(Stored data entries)
<<<<

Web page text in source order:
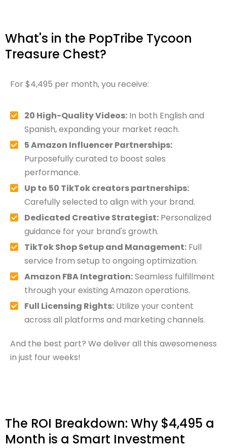
What's in the PopTribe Tycoon
Treasure Chest?
For $4,495 per month, you receive:
20 High-Quality Videos:In both English and
Spanish, expanding your market reach.
5 Amazon Influencer Partnerships:
Purposefully curated to boost sales
performance.
Up to 50 TikTok creators partnerships:
Carefully selected to align with your brand.
Dedicated Creative Strategist:Personalized
guidance for your brand's growth.
TikTok Shop Setup and Management:Full
service from setup to ongoing optimization.
Amazon FBA Integration:Seamless fulfillment
through your existing Amazon operations.
Full Licensing Rights:Utilize your content
across all platforms and marketing channels.
And the best part? We deliver all this awesomeness
in just four weeks!
The ROI Breakdown: Why $4,495 a
Month is a Smart Investment
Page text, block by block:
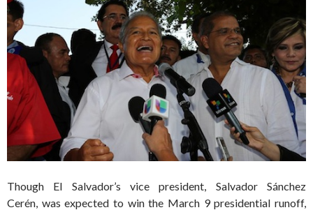
Though El Salvador’s vice president, Salvador Sánchez
Cerén, was expected to win the March 9 presidential runoff,
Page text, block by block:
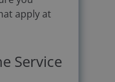
apply at
Service
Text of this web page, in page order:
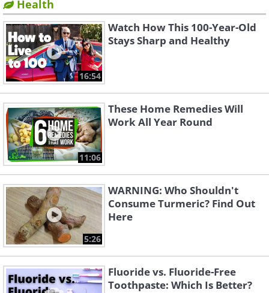
Health
16:54
Watch How This 100-Year-Old
Stays Sharp and Healthy
11:06
These Home Remedies Will
Work All Year Round
5:26
WARNING: Who Shouldn't
Consume Turmeric? Find Out
Here
Fluoride vs. Fluoride-Free
Toothpaste: Which Is Better?
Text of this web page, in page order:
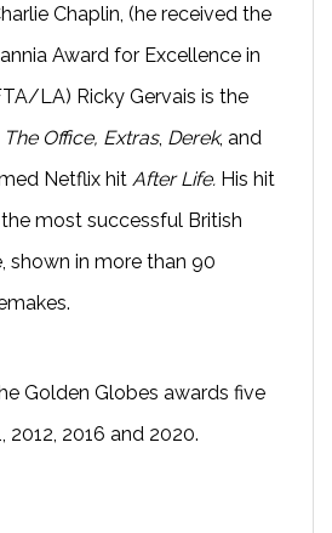
Chaplin, (he received the
Award for Excellence in
LA) Ricky Gervais is the
The Office, Extras, Derek, and
Netflix hit After Life. His hit
most successful British
shown in more than 90
Golden Globes awards five
2012, 2016 and 2020.
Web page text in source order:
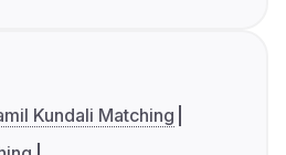
Kundali Matching
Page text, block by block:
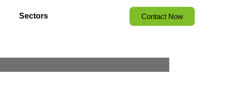
Sectors Contact Now
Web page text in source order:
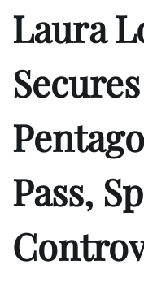
Laura
Pass,
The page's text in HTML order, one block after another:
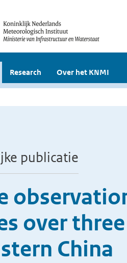
Research Over het KNMI
publicatie
over
China
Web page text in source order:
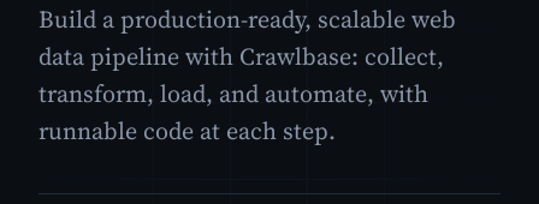
Build a production-ready, scalable web
data pipeline with Crawlbase: collect,
transform, load, and automate, with
runnable code at each step.
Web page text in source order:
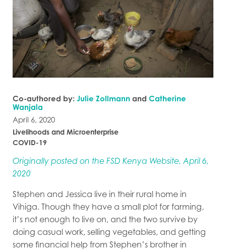
Co-authored by: Julie Zollmann and Catherine
Wanjala
April 6, 2020
Livelihoods and Microenterprise
COVID-19
Originally posted on the FSD Kenya Website, April 6,
2020
Stephen and Jessica live in their rural home in
Vihiga. Though they have a small plot for farming,
it’s not enough to live on, and the two survive by
doing casual work, selling vegetables, and getting
some financial help from Stephen’s brother in
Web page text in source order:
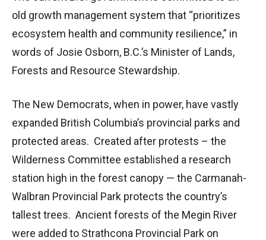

>>>>

• _What you should do_:
Set the preceding data down again word for word, omitting images.

• _Response to the exercise_:
Web page text in source order:
What's in the PopTribe Tycoon
Treasure Chest?
For $4,495 per month, you receive:
20 High-Quality Videos:In both English and
Spanish, expanding your market reach.
5 Amazon Influencer Partnerships:
Purposefully curated to boost sales
performance.
Up to 50 TikTok creators partnerships:
Carefully selected to align with your brand.
Dedicated Creative Strategist:Personalized
guidance for your brand's growth.
TikTok Shop Setup and Management:Full
service from setup to ongoing optimization.
Amazon FBA Integration:Seamless fulfillment
through your existing Amazon operations.
Full Licensing Rights:Utilize your content
across all platforms and marketing channels.
And the best part? We deliver all this awesomeness
in just four weeks!
The ROI Breakdown: Why $4,495 a
Month is a Smart Investment
Page text, block by block:
Though El Salvador’s vice president, Salvador Sánchez
Cerén, was expected to win the March 9 presidential runoff,
Page text, block by block:
apply at
Service
Text of this web page, in page order:
Health
16:54
Watch How This 100-Year-Old
Stays Sharp and Healthy
11:06
These Home Remedies Will
Work All Year Round
5:26
WARNING: Who Shouldn't
Consume Turmeric? Find Out
Here
Fluoride vs. Fluoride-Free
Toothpaste: Which Is Better?
Text of this web page, in page order:
Chaplin, (he received the
Award for Excellence in
LA) Ricky Gervais is the
The Office, Extras, Derek, and
Netflix hit After Life. His hit
most successful British
shown in more than 90
Golden Globes awards five
2012, 2016 and 2020.
Web page text in source order:
Kundali Matching
Page text, block by block:
Sectors Contact Now
Web page text in source order:
Laura
Pass,
The page's text in HTML order, one block after another:
Research Over het KNMI
publicatie
over
China
Web page text in source order:
Build a production-ready, scalable web
data pipeline with Crawlbase: collect,
transform, load, and automate, with
runnable code at each step.
Web page text in source order:
Co-authored by: Julie Zollmann and Catherine
Wanjala
April 6, 2020
Livelihoods and Microenterprise
COVID-19
Originally posted on the FSD Kenya Website, April 6,
2020
Stephen and Jessica live in their rural home in
Vihiga. Though they have a small plot for farming,
it’s not enough to live on, and the two survive by
doing casual work, selling vegetables, and getting
some financial help from Stephen’s brother in
Web page text in source order:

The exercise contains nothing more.